### RECORDS TO PROCESS
----------

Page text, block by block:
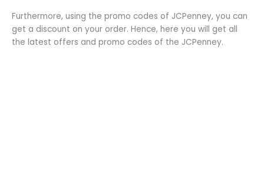
Furthermore, using the promo codes of JCPenney, you can
get a discount on your order. Hence, here you will get all
the latest offers and promo codes of the JCPenney.
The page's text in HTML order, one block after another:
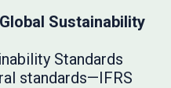
Sustainability
Standards
standards—IFRS
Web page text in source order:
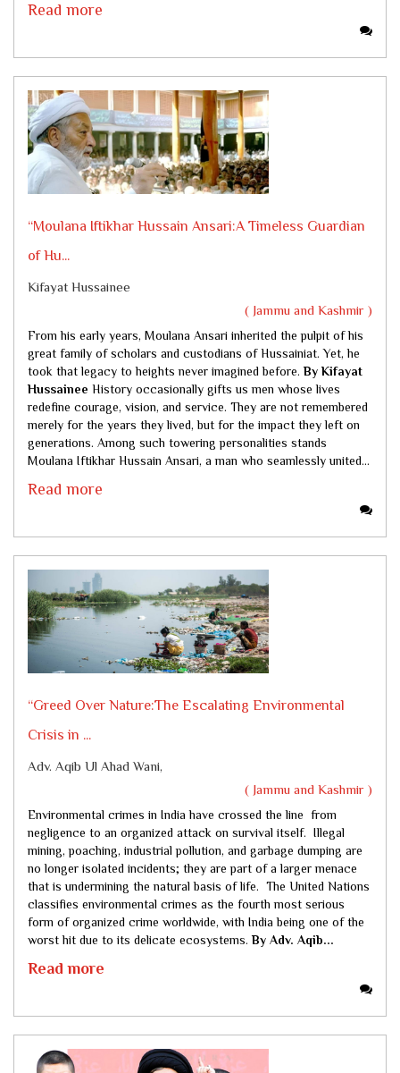
Read more
“Moulana Iftikhar Hussain Ansari:A Timeless Guardian
of Hu...
Kifayat Hussainee
( Jammu and Kashmir )
From his early years, Moulana Ansari inherited the pulpit of his
great family of scholars and custodians of Hussainiat. Yet, he
took that legacy to heights never imagined before.By Kifayat
Hussainee History occasionally gifts us men whose lives
redefine courage, vision, and service. They are not remembered
merely for the years they lived, but for the impact they left on
generations. Among such towering personalities stands
Moulana Iftikhar Hussain Ansari, a man who seamlessly united...
Read more
“Greed Over Nature:The Escalating Environmental
Crisis in ...
Adv. Aqib Ul Ahad Wani,
( Jammu and Kashmir )
Environmental crimes in India have crossed the line from
negligence to an organized attack on survival itself. Illegal
mining, poaching, industrial pollution, and garbage dumping are
no longer isolated incidents; they are part of a larger menace
that is undermining the natural basis of life. The United Nations
classifies environmental crimes as the fourth most serious
form of organized crime worldwide, with India being one of the
worst hit due to its delicate ecosystems.By Adv. Aqib...
Read more
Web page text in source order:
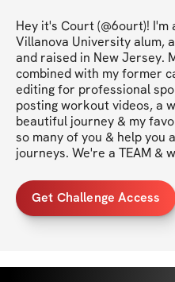
Hey it's Court (@6ourt)!
Villanova University alum,
and raised in New Jersey.
combined with my former
editing for professional
posting workout videos, a
beautiful journey & my
so many of you & help you
journeys. We're a TEAM &
Get Challenge Access
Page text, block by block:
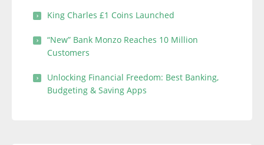
King Charles £1 Coins Launched
“New” Bank Monzo Reaches 10 Million
Customers
Unlocking Financial Freedom: Best Banking,
Budgeting & Saving Apps
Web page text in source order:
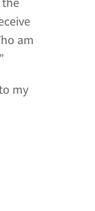
am
my
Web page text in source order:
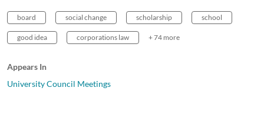
board social change scholarship school
good idea corporations law + 74 more
Appears In
University Council Meetings
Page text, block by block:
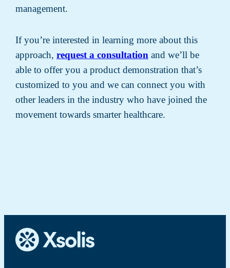
management.
If you’re interested in learning more about this
approach, request a consultation and we’ll be
able to offer you a product demonstration that’s
customized to you and we can connect you with
other leaders in the industry who have joined the
movement towards smarter healthcare.
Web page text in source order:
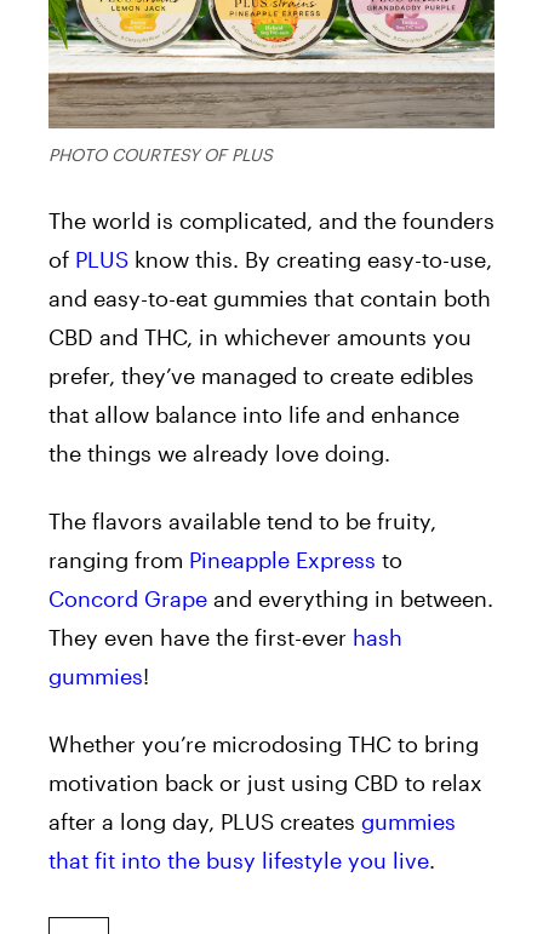
PHOTO COURTESY OF PLUS
The world is complicated, and the founders
of PLUS know this. By creating easy-to-use,
and easy-to-eat gummies that contain both
CBD and THC, in whichever amounts you
prefer, they’ve managed to create edibles
that allow balance into life and enhance
the things we already love doing.
The flavors available tend to be fruity,
ranging from Pineapple Express to
Concord Grape and everything in between.
They even have the first-ever hash
gummies!
Whether you’re microdosing THC to bring
motivation back or just using CBD to relax
after a long day, PLUS creates gummies
that fit into the busy lifestyle you live.
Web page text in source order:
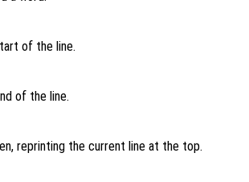
of the line.
of the line.
reprinting the current line at the top.
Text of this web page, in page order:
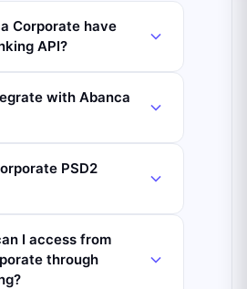
Corporate have
API?
with Abanca
PSD2
I access from
through
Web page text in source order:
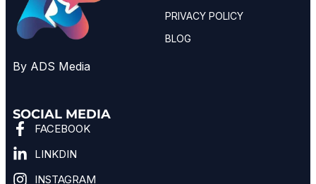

----------

### WHAT IS BEING ASKED
The copy should hold every entry above word for word and none of the pictures.

### TASK SOLUTION
Page text, block by block:
Furthermore, using the promo codes of JCPenney, you can
get a discount on your order. Hence, here you will get all
the latest offers and promo codes of the JCPenney.
The page's text in HTML order, one block after another:
Sustainability
Standards
standards—IFRS
Web page text in source order:
Read more
“Moulana Iftikhar Hussain Ansari:A Timeless Guardian
of Hu...
Kifayat Hussainee
( Jammu and Kashmir )
From his early years, Moulana Ansari inherited the pulpit of his
great family of scholars and custodians of Hussainiat. Yet, he
took that legacy to heights never imagined before.By Kifayat
Hussainee History occasionally gifts us men whose lives
redefine courage, vision, and service. They are not remembered
merely for the years they lived, but for the impact they left on
generations. Among such towering personalities stands
Moulana Iftikhar Hussain Ansari, a man who seamlessly united...
Read more
“Greed Over Nature:The Escalating Environmental
Crisis in ...
Adv. Aqib Ul Ahad Wani,
( Jammu and Kashmir )
Environmental crimes in India have crossed the line from
negligence to an organized attack on survival itself. Illegal
mining, poaching, industrial pollution, and garbage dumping are
no longer isolated incidents; they are part of a larger menace
that is undermining the natural basis of life. The United Nations
classifies environmental crimes as the fourth most serious
form of organized crime worldwide, with India being one of the
worst hit due to its delicate ecosystems.By Adv. Aqib...
Read more
Web page text in source order:
Hey it's Court (@6ourt)!
Villanova University alum,
and raised in New Jersey.
combined with my former
editing for professional
posting workout videos, a
beautiful journey & my
so many of you & help you
journeys. We're a TEAM &
Get Challenge Access
Page text, block by block:
King Charles £1 Coins Launched
“New” Bank Monzo Reaches 10 Million
Customers
Unlocking Financial Freedom: Best Banking,
Budgeting & Saving Apps
Web page text in source order:
am
my
Web page text in source order:
board social change scholarship school
good idea corporations law + 74 more
Appears In
University Council Meetings
Page text, block by block:
management.
If you’re interested in learning more about this
approach, request a consultation and we’ll be
able to offer you a product demonstration that’s
customized to you and we can connect you with
other leaders in the industry who have joined the
movement towards smarter healthcare.
Web page text in source order:
PHOTO COURTESY OF PLUS
The world is complicated, and the founders
of PLUS know this. By creating easy-to-use,
and easy-to-eat gummies that contain both
CBD and THC, in whichever amounts you
prefer, they’ve managed to create edibles
that allow balance into life and enhance
the things we already love doing.
The flavors available tend to be fruity,
ranging from Pineapple Express to
Concord Grape and everything in between.
They even have the first-ever hash
gummies!
Whether you’re microdosing THC to bring
motivation back or just using CBD to relax
after a long day, PLUS creates gummies
that fit into the busy lifestyle you live.
Web page text in source order:
of the line.
of the line.
reprinting the current line at the top.
Text of this web page, in page order:
Corporate have
API?
with Abanca
PSD2
I access from
through
Web page text in source order:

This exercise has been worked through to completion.